La majorité des AVC incapacitants sont dus à l'obstruction d'une artère de gros calibre dans le cerveau par un caillot sanguin. L'élimination rapide du caillot au moyen de médicaments thrombolytiques intra-artériels et/ou de dispositifs mécaniques peut permettre de rétablir la circulation sanguine avant qu'une lésion cérébrale importante ne puisse se produire, ce qui permet de garantir un meilleur rétablissement. Ces interventions vasculaires percutanées peuvent cependant déclencher un saignement dans le cerveau.

Objectifs: 

Évaluer la sécurité et l'efficacité des interventions vasculaires percutanées chez des patients victimes d'un AVC ischémique aigu.

La stratégie de recherche documentaire: 

Nous avons consulté les registres des essais du groupe Cochrane sur les accidents vasculaires cérébraux et du groupe Cochrane sur les maladies vasculaires périphériques (dernière recherche effectuée en mai 2010), le registre Cochrane des essais contrôlés (CENTRAL) (Bibliothèque Cochrane 2010, Numéro 5), MEDLINE (1980 à mai 2010), EMBASE (1980 à mai 2010) ainsi que huit bases de données supplémentaires. Nous avons également consulté des registres d'essais cliniques, examiné les références bibliographiques, contacté des chercheurs et des fabricants d'équipements et effectué une recherche manuelle dans des revues et des actes de conférence.

Critères de sélection: 

Les essais contrôlés randomisés et non biaisés portant sur toute intervention vasculaire percutanée par rapport à une intervention témoin chez des patients présentant un AVC ischémique avéré.

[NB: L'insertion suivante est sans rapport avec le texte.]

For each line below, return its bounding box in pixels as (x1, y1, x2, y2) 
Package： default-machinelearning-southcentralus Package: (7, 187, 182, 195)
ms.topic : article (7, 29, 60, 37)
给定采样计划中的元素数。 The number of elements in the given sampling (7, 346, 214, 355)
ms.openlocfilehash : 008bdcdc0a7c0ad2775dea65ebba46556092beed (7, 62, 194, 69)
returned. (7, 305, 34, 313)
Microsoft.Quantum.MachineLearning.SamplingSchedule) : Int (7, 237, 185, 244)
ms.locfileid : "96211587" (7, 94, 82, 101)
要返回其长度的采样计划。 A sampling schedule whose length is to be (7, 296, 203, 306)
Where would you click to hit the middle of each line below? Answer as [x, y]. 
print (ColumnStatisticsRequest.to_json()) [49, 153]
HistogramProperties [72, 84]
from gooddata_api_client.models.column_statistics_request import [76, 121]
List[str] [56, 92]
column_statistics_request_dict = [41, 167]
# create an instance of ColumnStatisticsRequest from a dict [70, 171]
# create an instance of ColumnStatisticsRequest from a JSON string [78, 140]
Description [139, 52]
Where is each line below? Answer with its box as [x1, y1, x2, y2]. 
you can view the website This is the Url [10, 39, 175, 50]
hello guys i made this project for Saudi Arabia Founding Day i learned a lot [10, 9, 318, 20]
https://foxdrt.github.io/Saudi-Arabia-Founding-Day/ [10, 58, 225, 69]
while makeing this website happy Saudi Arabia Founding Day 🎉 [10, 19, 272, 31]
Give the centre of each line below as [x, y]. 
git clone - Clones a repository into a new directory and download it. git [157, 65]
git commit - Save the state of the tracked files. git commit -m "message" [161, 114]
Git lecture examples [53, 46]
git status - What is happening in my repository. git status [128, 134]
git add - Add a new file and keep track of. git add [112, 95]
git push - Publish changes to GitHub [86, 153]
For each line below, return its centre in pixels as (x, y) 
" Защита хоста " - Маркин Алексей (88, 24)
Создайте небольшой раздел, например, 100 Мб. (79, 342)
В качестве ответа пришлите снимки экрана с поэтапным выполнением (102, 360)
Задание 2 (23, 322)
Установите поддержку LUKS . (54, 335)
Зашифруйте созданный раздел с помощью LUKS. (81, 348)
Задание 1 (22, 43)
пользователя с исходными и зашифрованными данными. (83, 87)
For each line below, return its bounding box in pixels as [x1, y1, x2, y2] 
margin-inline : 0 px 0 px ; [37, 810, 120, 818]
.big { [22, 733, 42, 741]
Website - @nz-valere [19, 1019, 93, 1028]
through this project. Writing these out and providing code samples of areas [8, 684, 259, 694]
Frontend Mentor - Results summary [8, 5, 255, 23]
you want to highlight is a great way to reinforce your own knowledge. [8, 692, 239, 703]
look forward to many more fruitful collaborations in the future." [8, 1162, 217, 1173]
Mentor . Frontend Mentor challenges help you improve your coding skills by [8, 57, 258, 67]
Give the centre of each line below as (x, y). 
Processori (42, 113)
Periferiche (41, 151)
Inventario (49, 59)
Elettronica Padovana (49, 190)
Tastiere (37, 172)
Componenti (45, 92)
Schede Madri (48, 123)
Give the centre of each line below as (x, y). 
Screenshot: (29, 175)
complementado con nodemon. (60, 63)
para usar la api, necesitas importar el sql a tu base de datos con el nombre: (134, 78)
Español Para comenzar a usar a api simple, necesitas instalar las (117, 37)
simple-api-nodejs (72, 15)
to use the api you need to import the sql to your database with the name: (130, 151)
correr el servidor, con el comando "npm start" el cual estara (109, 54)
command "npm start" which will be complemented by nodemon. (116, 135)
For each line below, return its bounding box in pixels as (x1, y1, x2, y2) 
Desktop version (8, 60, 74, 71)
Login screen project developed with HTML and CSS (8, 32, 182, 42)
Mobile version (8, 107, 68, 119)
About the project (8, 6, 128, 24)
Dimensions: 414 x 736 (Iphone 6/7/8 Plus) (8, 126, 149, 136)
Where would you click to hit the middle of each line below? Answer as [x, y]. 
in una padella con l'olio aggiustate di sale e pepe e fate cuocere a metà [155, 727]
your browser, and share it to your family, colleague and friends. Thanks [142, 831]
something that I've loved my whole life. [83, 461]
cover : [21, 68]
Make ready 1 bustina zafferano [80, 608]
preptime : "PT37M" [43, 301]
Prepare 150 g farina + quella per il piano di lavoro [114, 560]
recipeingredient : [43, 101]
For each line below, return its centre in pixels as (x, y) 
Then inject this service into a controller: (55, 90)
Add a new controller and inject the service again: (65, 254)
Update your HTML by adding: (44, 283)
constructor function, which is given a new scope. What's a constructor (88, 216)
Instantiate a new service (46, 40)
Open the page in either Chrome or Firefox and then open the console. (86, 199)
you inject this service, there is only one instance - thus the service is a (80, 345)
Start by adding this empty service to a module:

Recueil et analyse des données: 

Deux auteurs de revue ont appliqué les critères d'inclusion, extrait les données et évalué la qualité des essais. Des données publiées et non publiées ont été obtenues dans la mesure du possible.

Résultats principaux: 

Quatre essais portant sur 350 patients ont été inclus. Tous les essais n'ont pas été utilisés pour chaque critère de jugement. Les essais comparaient l'urokinase intra-artérielle ou la pro-urokinase recombinante à un contrôle ouvert. Un essai évaluait l'élimination du caillot par un fil guide chez certains patients randomisés pour le groupe expérimental. La plupart des données étaient issues d'essais administrant le traitement jusqu'à six heures post-AVC ; un petit essai administrait le traitement jusqu'à 12,5 heures (médiane) post-AVC. La plupart des données provenaient d'essais portant sur un infarctus dans le territoire de l'artère cérébrale moyenne. Par rapport à un traitement médical standard non thrombolytique, l'intervention pratiquée jusqu'à six heures post-AVC ischémique entraînait une augmentation significative du pourcentage de patients présentant un résultat favorable (Rankin modifié 0 à 2) trois mois après l'AVC (risque relatif (RR) de 1,47, intervalle de confiance (IC) à 95 %, entre 1,07 et 2,02). L'intervention entraînait également une augmentation significative du risque d'hémorragie intracrânienne symptomatique dans les 24 heures suivant le traitement (RR de 3,85, IC à 95 %, entre 0,91 et 16,36). Les essais inclus ne présentaient pas d'hétérogénéité significative.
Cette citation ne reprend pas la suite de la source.